Truth be told, Merril Hoge doesn’t make this list alone through his on-field performance as his burst into Steelers Nation lore was cut short by concussion concerns. Yet, the fans’ favorite “factor back” gets some extra points for…well being such a Black and Gold homer on national television as an ESPN broadcaster…and somehow keeping his job! Well played Hogey. Semper Fi.
Besides having the greatest Steelers Scrabble name of all time Justin Strzelczyk was also one of the best utility players to wear a Pittsburgh uniform. Strzelczyk, who looked as if he stepped off a Harley Davidson was more Duck Dynasty than Hollywood and didn’t mind rolling in the mud by playing almost all positions on the offensive line. He never complained when he was shuffled more than a three card monte game and was loved by players, fans and coaches. Probably one of the best Sixth Man the Steelers have had, he was a steal at the eleventh round.
Just Missed the Cut:
Mike Mayock (1981 -10th) Not much of a player at the pro level…but one heck of an analyst after his NFL career ended!
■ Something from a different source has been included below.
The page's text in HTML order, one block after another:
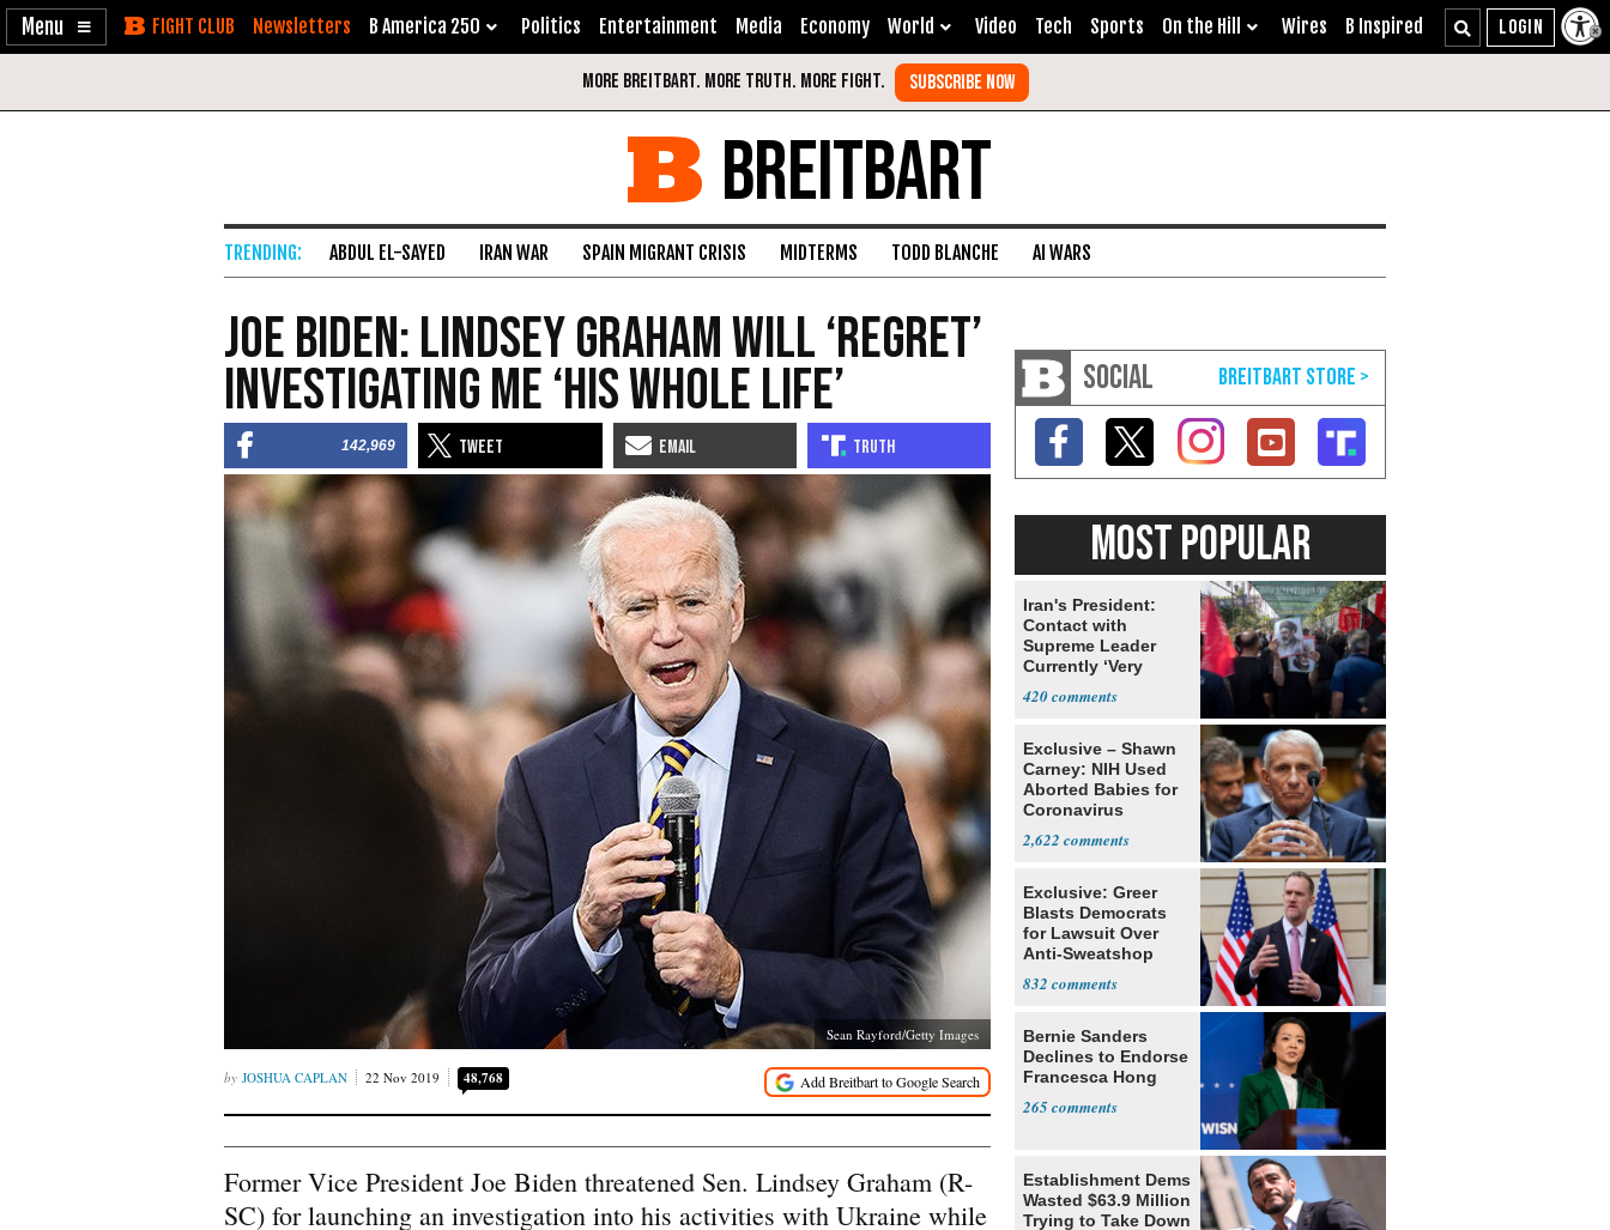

The quality of his career as a general manager for the Oakland Raiders is still yet to be determined.
Frank Pollard (1980 – 11th) A true bowling ball of a player who was knocking them down long before The Bus came to town. Never spectacular, but a steady contributor during the Dark Ages for Steelers fans (the 1980’s).
Jerry Olsavsky (1989 – 10th) A true fan favorite and current Steelers coach, he was the team’s “Rudy” playing a major role in special teams and filling in admirably whenever the great starting linebackers of the 1990’s would need a spell. A devastating injury hurt his chances of becoming an established starter.